In [1]:
import os
import shutil
from pathlib import Path
from difflib import SequenceMatcher
import re

# Define paths
TMP_FILE = 'tmp2.txt'
SOURCE_DIR = 'assets/Norme'
DEST_DIR = 'assets/Utili'

# Create destination directory if it doesn't exist
os.makedirs(DEST_DIR, exist_ok=True)

print(f"Source directory: {SOURCE_DIR}")
print(f"Destination directory: {DEST_DIR}")
print(f"Target file list: {TMP_FILE}")

Source directory: assets/Norme
Destination directory: assets/Utili
Target file list: tmp2.txt


In [2]:
# Read target file names from tmp2.txt
with open(TMP_FILE, 'r', encoding='utf-8') as f:
    target_names = [line.strip() for line in f.readlines() if line.strip()]

# Remove duplicates and clean up
target_names = list(set(target_names))
print(f"Found {len(target_names)} unique target file names/patterns")
print("\nSample target names:")
for name in target_names[:10]:
    print(f"  - {name}")

Found 30 unique target file names/patterns

Sample target names:
  - D.Lgs. 116/2020"
  - Norme\Giorgia\ADR 2025 (1).pdf
  - Norme\Giorgia\D.M_protocollo 194 del 07-08-2023.pdf
  - UNI EN ISO 14001:2025
  - Reg. 1013/06"
  - -
  - DLgs 03.04.2006 n.152 - 10.09.2021
  - "Richiesta Regione Lombardia ripresa
  - dgr-4107_2020-AIA-Applicativo-regionale
  - Circolare ANGA PROT.0000009.01-08-2019"


In [3]:
# Scan all files in the source directory
all_files = []
for root, dirs, files in os.walk(SOURCE_DIR):
    for file in files:
        if not file.startswith('.'):  # Skip hidden files
            full_path = os.path.join(root, file)
            all_files.append(full_path)

print(f"Found {len(all_files)} files in {SOURCE_DIR}")
print("\nSample files:")
for file in all_files[:5]:
    print(f"  - {file}")

Found 407 files in assets/Norme

Sample files:
  - assets/Norme/Sara/Riassunto p3.docx
  - assets/Norme/Sara/Sentenza-del-10042024-n.-9655-Corte-di-Cassazione-Sezione-5.pdf
  - assets/Norme/Sara/allegato-5-dd-n-254_2024.pdf
  - assets/Norme/Sara/Dichiarazione PRTR 2025 (dati 2024) — Italiano.pdf
  - assets/Norme/Sara/iso-140012015---environmental-management-systems-ita.pdf


In [4]:
def normalize_string(s):
    """Normalize string for better matching"""
    # Remove file extensions
    s = re.sub(r'\.(pdf|docx?|xlsx?|txt)$', '', s, flags=re.IGNORECASE)
    # Replace backslashes with forward slashes
    s = s.replace('\\', '/')
    # Remove common prefixes like "Norme/"
    s = re.sub(r'^(assets/)?Norme/', '', s, flags=re.IGNORECASE)
    # Convert to lowercase
    s = s.lower()
    # Remove extra spaces
    s = ' '.join(s.split())
    # Remove special characters except alphanumeric, spaces, and common separators
    s = re.sub(r'[^\w\s\-_./()]', '', s)
    return s

def similarity_score(s1, s2):
    """Calculate similarity between two strings"""
    return SequenceMatcher(None, s1, s2).ratio()
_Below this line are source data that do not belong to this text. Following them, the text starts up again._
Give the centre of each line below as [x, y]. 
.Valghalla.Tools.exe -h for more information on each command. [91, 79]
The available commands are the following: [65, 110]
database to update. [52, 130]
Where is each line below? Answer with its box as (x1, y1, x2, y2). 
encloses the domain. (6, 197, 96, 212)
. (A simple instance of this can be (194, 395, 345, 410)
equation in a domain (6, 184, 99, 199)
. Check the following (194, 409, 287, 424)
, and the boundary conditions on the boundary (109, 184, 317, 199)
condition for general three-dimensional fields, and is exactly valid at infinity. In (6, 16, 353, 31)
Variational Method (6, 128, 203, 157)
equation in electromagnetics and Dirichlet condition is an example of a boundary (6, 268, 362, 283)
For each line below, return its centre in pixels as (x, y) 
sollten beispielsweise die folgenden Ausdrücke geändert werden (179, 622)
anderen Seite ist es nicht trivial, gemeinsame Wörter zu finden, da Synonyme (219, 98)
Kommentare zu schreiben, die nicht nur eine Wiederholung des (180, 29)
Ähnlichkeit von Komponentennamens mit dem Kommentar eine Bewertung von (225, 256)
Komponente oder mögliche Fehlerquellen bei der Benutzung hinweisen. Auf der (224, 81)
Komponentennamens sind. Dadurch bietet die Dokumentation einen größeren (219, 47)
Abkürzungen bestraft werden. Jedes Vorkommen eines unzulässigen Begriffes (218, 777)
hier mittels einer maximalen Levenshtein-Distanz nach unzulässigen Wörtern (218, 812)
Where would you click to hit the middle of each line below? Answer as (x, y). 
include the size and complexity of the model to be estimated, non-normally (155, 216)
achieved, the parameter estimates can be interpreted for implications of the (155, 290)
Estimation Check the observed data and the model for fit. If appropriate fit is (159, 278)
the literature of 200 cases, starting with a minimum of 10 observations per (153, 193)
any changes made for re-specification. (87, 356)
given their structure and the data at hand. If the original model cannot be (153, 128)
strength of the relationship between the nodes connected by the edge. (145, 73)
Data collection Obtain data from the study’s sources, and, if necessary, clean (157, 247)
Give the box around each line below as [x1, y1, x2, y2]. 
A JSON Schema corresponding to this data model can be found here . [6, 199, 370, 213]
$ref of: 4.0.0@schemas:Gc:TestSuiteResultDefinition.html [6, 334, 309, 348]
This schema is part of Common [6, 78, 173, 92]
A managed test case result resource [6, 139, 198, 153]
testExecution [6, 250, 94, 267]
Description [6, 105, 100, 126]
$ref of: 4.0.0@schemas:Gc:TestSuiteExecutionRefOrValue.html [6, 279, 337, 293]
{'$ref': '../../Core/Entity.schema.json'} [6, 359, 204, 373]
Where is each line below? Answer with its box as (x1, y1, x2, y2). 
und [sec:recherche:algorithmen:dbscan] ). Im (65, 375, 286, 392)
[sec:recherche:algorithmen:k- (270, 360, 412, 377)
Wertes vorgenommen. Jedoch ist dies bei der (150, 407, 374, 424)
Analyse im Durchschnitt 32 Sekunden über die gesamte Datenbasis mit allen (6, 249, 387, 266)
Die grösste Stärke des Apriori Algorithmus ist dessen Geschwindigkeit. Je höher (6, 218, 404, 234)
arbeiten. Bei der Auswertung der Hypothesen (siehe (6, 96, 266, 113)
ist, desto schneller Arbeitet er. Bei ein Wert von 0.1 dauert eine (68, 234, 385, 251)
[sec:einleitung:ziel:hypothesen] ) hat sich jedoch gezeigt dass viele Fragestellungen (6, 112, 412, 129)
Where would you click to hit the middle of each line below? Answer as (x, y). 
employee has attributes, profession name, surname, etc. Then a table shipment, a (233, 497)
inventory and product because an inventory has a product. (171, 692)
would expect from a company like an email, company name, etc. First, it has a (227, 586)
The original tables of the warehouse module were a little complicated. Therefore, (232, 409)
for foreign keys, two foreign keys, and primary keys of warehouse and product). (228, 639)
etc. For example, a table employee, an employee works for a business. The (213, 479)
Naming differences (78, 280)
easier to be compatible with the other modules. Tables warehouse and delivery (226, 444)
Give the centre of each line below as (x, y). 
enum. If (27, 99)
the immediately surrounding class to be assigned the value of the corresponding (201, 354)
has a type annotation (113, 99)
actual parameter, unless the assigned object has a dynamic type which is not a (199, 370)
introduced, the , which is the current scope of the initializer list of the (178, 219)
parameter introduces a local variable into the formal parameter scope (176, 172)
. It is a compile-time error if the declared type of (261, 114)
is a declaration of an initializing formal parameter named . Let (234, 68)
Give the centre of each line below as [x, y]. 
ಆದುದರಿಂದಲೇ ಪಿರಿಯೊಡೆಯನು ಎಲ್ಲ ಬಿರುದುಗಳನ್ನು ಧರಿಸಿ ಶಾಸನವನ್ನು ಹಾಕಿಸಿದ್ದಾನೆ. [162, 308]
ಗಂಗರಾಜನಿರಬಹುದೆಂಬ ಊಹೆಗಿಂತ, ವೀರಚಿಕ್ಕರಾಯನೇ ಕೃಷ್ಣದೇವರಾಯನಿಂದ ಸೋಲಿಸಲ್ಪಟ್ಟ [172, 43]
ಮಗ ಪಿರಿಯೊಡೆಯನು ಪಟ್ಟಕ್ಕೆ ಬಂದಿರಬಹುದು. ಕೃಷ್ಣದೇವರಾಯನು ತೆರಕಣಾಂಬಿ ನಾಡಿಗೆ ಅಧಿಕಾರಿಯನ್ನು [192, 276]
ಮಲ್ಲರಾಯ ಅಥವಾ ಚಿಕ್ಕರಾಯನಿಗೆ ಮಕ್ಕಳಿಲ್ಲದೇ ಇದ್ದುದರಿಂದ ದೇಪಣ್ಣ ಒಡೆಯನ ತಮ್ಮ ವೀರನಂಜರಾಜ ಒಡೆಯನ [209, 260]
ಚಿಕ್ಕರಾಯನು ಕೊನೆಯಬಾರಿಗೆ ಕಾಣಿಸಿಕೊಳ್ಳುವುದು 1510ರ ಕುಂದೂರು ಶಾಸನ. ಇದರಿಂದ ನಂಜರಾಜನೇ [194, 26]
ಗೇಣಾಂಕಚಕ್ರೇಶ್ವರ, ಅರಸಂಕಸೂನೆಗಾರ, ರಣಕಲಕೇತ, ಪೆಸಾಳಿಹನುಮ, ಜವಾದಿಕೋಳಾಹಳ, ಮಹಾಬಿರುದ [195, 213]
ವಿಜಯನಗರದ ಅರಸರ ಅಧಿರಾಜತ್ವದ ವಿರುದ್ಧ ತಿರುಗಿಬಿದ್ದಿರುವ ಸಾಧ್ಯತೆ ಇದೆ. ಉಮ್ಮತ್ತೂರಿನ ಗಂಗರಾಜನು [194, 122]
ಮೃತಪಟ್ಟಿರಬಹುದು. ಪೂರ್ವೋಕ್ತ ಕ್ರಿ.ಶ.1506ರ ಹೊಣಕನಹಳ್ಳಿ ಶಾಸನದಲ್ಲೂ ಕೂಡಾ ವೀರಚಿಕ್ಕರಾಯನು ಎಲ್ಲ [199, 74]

def find_matches(target_name, all_files, threshold=0.4):
    """
    Find matching files for a target name
    Lower threshold = more recall (finds more matches, may include false positives)
    """
    normalized_target = normalize_string(target_name)
    matches = []
    
    for file_path in all_files:
        # Extract just the filename
        filename = os.path.basename(file_path)
        # Also get the relative path from Norme
        rel_path = file_path.replace('assets/Norme/', '')
        
        # Normalize both filename and relative path for comparison
        norm_filename = normalize_string(filename)
        norm_relpath = normalize_string(rel_path)
        
        # Calculate similarity with both filename and relative path
        score_filename = similarity_score(normalized_target, norm_filename)
        score_relpath = similarity_score(normalized_target, norm_relpath)
        
        # Also check if target is contained in the file name (substring match)
        substring_match = normalized_target in norm_filename or normalized_target in norm_relpath
        
        # Use the best score
        best_score = max(score_filename, score_relpath)
        
        # Boost score if substring match
        if substring_match and len(normalized_target) > 5:
            best_score = max(best_score, 0.7)
        
        if best_score >= threshold:
            matches.append({
                'file': file_path,
                'score': best_score,
                'target': target_name
            })
    
    # Sort by score (highest first)
    matches.sort(key=lambda x: x['score'], reverse=True)
    return matches

print("Matching functions defined successfully")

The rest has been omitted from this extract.